OK, I can't come up with anything more quantitative, which I don't think anyone can. I think we can agree on the following points. For high class telephoto lenses like the series II big whites, the resolution is pretty close to being limited by the sensor, filters etc. For that reason, the measured MTFs on cameras with different sensors are close to to 1 (as I wrote previously, 0.978 is good enough for me).

When you get MTFs that become significantly less than 1, the lens itself is the weak link in the whole resolution system and its MTF largely determines the overall measured MTF. For a lens like the Sigma 150-500, which has a measured MTF of 0.52 at f/6.3 and 500mm, the resolution of the system is pretty close to that of the lens itself.

So, I would say to a first, very rough, approximation, you would have to get twice as close to the subject to make it 2x wider and 2x higher in order to get an image to reveal as much detail as a very good 250mm lens at the same distance. So, I would equate that to the Sigma having an effective focal length of ~250mm for telephoto purposes.

The 400mm f/5.6 L lens is described by many of its devotees as being very sharp. It is not tack sharp, but if you get closer to the subject than you would have to get close with a tack sharp lens, like the 400mm f/2.8, you will get an apparently very sharp image because the image has a larger size and covers more of the sensor. I estimate in practice that it performs as about as well as a 330mm tack sharp lens. But, of course, there are other factors that come in as well.

I'll leave it at this point and thank everyone who joined in the discussion.

 

[Pi]

You still need to define what xx% means. What is the 100% base? You'd better stick with a fixed sensor (and a fixed MTF value). You can take the base to be the Nyquist frequency. Depending on the way resolution is measured, some lenses can surpass Nyquist but so what. Then you will get 110% or so. Another way is to use a reference lens as a base. In all cases, the numbers you get can be compared to each other (you can say Lens A is 20% sharper than lens B, or has, say, 30% more reach) but their values would be just relative, like using meters vs. feet, etc.

The question you raised is very practical, indeed. A sharper (and faster) shorter lens can easily beat an older an longer one but you would still get what you pay for, I guess. Oh, here is an idea: add another column: mm per $.

 

[takesome1]

The question you raised is very practical, indeed. A sharper (and faster) shorter lens can easily beat an older an longer one but you would still get what you pay for, I guess. Oh, here is an idea: add another column: mm per $.

I think the proper comparison would be the additional cost of additional Effective Focal Length per MM.

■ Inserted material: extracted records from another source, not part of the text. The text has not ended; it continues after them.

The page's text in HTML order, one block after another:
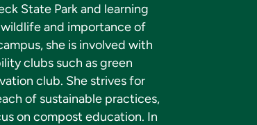
State Park and learning
and importance of
she is involved with
clubs such as green
club. She strives for
of sustainable practices,
on compost education. In
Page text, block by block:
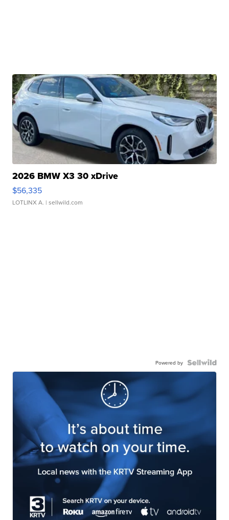
2026 BMW X3 30 xDrive
$56,335
LOTLINX A. | sellwild.com
Powered by
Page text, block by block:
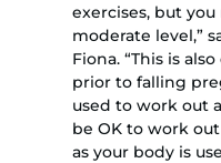
exercises, but
moderate level,”
Fiona. “This is
prior to falling
used to work out
be OK to work
as your body is
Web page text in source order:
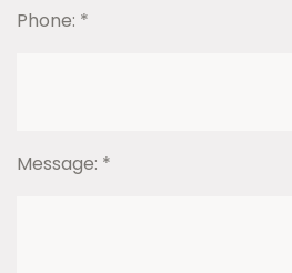
Phone: *
Message: *
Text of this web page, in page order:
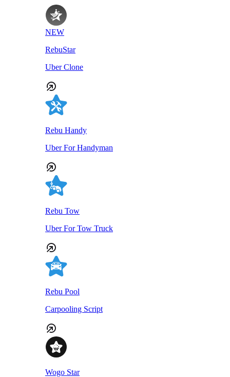
NEW
RebuStar
Uber Clone
Rebu Handy
Uber For Handyman
Rebu Tow
Uber For Tow Truck
Rebu Pool
Carpooling Script
Wogo Star
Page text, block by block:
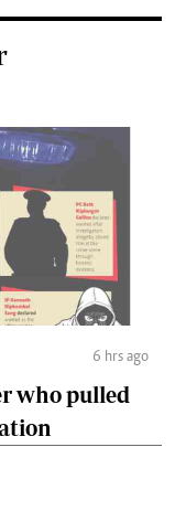
6 hrs ago
who pulled

For instance in the OP the 300mm F/4 at F/4 is listed at 254, the 300mm f/2.8 II at F/4 is listed as 293.

The difference is 39mm. Since 254 can be delivered for about $1400 and the cost of the 300mm f/2.8 is about $6700 the additional cost for 39mm would be $135.90 per mm.

 

[AlanF]

The SX50 at a total cost of $0.3/mm of effective focal length, including camera, wins hands down.

 

[Pi]

The difference is 39mm. Since 254 can be delivered for about $1400 and the cost of the 300mm f/2.8 is about $6700 the additional cost for 39mm would be $135.90 per mm.

You should move the decimal point, to get something like less than $20 per mm for the $6k lens, etc.

Which makes my 15 fisheye a really luxury item and low value: $40 per mm!